JEE PYQ: Electrostatics Question 13
Question 13 - 2021 (26 Feb Shift 1)
Find the electric field at point P (as shown in figure) on the perpendicular bisector of a uniformly charged thin wire of length L carrying a charge Q. The distance of the point P from the centre of the rod is $a = \frac{\sqrt{3}}{2}L$.

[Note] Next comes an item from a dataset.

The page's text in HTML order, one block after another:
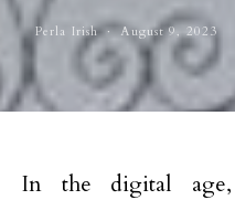
Perla Irish August 9, 2023
In the digital age,
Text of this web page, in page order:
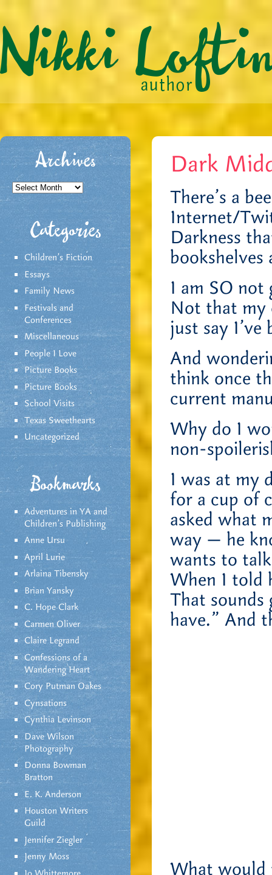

(1) $\frac{Q}{2\sqrt{3}\pi\varepsilon_0 L^2}$
(2) $\frac{\sqrt{3}Q}{4\pi\varepsilon_0 L^2}$
(3) $\frac{Q}{3\pi\varepsilon_0 L^2}$
(4) $\frac{Q}{4\pi\varepsilon_0 L^2}$
Show Answer
Answer: (1)
Solution
$\tan\theta = \frac{L/2}{\frac{\sqrt{3}}{2}L} = \frac{1}{\sqrt{3}}$, so $\theta = 30°$. $E_{\text{net}} = \frac{K\lambda}{a}(2\sin 30°) = \frac{2KQ}{\sqrt{3}L^2}\left(\frac{1}{2} + \frac{1}{2}\right) = \frac{Q}{2\sqrt{3}\pi\varepsilon_0 L^2}$.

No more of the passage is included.